__Problem to work on__: The required output is the complete data, repeated without alteration.

__Material for the task__:
......

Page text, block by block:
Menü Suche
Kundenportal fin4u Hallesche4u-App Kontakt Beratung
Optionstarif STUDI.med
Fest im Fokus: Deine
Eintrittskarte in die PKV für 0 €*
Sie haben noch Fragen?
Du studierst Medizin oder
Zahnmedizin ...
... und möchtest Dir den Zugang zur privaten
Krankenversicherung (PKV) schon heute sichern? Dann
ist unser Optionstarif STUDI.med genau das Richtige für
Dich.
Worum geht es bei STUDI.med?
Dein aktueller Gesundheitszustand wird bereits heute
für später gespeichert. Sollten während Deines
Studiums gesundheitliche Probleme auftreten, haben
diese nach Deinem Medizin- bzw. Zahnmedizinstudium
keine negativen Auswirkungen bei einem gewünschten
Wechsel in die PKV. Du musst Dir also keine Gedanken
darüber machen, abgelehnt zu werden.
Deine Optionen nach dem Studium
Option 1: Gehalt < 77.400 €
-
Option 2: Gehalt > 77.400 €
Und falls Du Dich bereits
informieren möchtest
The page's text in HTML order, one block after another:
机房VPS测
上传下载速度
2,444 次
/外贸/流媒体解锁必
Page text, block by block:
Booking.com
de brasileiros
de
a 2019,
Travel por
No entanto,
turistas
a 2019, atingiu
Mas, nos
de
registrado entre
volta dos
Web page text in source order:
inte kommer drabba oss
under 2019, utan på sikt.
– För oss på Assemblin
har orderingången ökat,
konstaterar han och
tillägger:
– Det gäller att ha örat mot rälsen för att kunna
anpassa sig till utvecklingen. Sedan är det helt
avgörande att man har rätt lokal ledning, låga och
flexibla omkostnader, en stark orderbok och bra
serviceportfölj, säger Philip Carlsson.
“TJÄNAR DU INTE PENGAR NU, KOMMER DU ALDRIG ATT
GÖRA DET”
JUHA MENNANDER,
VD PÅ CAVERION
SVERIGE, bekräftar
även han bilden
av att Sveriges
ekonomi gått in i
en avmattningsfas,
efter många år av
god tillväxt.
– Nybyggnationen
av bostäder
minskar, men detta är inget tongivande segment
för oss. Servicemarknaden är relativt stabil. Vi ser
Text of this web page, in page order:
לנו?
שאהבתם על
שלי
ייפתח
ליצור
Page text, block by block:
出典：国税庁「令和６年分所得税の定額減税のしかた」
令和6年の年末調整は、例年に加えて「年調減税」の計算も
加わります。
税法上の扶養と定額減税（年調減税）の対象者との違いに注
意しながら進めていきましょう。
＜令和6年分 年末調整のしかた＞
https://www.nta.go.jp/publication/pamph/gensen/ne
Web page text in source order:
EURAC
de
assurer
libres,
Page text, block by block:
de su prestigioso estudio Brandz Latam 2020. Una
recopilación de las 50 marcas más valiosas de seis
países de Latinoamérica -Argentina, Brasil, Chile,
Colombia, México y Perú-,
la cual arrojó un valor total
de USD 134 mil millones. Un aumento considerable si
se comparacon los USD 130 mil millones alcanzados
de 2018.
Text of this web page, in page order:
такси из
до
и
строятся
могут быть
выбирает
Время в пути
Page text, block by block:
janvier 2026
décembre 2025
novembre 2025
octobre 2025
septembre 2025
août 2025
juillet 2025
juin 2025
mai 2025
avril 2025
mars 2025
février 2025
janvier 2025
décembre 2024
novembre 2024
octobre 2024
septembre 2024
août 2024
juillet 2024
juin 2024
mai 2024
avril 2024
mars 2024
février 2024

......

__Result__:
Page text, block by block:
Menü Suche
Kundenportal fin4u Hallesche4u-App Kontakt Beratung
Optionstarif STUDI.med
Fest im Fokus: Deine
Eintrittskarte in die PKV für 0 €*
Sie haben noch Fragen?
Du studierst Medizin oder
Zahnmedizin ...
... und möchtest Dir den Zugang zur privaten
Krankenversicherung (PKV) schon heute sichern? Dann
ist unser Optionstarif STUDI.med genau das Richtige für
Dich.
Worum geht es bei STUDI.med?
Dein aktueller Gesundheitszustand wird bereits heute
für später gespeichert. Sollten während Deines
Studiums gesundheitliche Probleme auftreten, haben
diese nach Deinem Medizin- bzw. Zahnmedizinstudium
keine negativen Auswirkungen bei einem gewünschten
Wechsel in die PKV. Du musst Dir also keine Gedanken
darüber machen, abgelehnt zu werden.
Deine Optionen nach dem Studium
Option 1: Gehalt < 77.400 €
-
Option 2: Gehalt > 77.400 €
Und falls Du Dich bereits
informieren möchtest
The page's text in HTML order, one block after another:
机房VPS测
上传下载速度
2,444 次
/外贸/流媒体解锁必
Page text, block by block:
Booking.com
de brasileiros
de
a 2019,
Travel por
No entanto,
turistas
a 2019, atingiu
Mas, nos
de
registrado entre
volta dos
Web page text in source order:
inte kommer drabba oss
under 2019, utan på sikt.
– För oss på Assemblin
har orderingången ökat,
konstaterar han och
tillägger:
– Det gäller att ha örat mot rälsen för att kunna
anpassa sig till utvecklingen. Sedan är det helt
avgörande att man har rätt lokal ledning, låga och
flexibla omkostnader, en stark orderbok och bra
serviceportfölj, säger Philip Carlsson.
“TJÄNAR DU INTE PENGAR NU, KOMMER DU ALDRIG ATT
GÖRA DET”
JUHA MENNANDER,
VD PÅ CAVERION
SVERIGE, bekräftar
även han bilden
av att Sveriges
ekonomi gått in i
en avmattningsfas,
efter många år av
god tillväxt.
– Nybyggnationen
av bostäder
minskar, men detta är inget tongivande segment
för oss. Servicemarknaden är relativt stabil. Vi ser
Text of this web page, in page order:
לנו?
שאהבתם על
שלי
ייפתח
ליצור
Page text, block by block:
出典：国税庁「令和６年分所得税の定額減税のしかた」
令和6年の年末調整は、例年に加えて「年調減税」の計算も
加わります。
税法上の扶養と定額減税（年調減税）の対象者との違いに注
意しながら進めていきましょう。
＜令和6年分 年末調整のしかた＞
https://www.nta.go.jp/publication/pamph/gensen/ne
Web page text in source order:
EURAC
de
assurer
libres,
Page text, block by block:
de su prestigioso estudio Brandz Latam 2020. Una
recopilación de las 50 marcas más valiosas de seis
países de Latinoamérica -Argentina, Brasil, Chile,
Colombia, México y Perú-,
la cual arrojó un valor total
de USD 134 mil millones. Un aumento considerable si
se comparacon los USD 130 mil millones alcanzados
de 2018.
Text of this web page, in page order:
такси из
до
и
строятся
могут быть
выбирает
Время в пути
Page text, block by block:
janvier 2026
décembre 2025
novembre 2025
octobre 2025
septembre 2025
août 2025
juillet 2025
juin 2025
mai 2025
avril 2025
mars 2025
février 2025
janvier 2025
décembre 2024
novembre 2024
octobre 2024
septembre 2024
août 2024
juillet 2024
juin 2024
mai 2024
avril 2024
mars 2024
février 2024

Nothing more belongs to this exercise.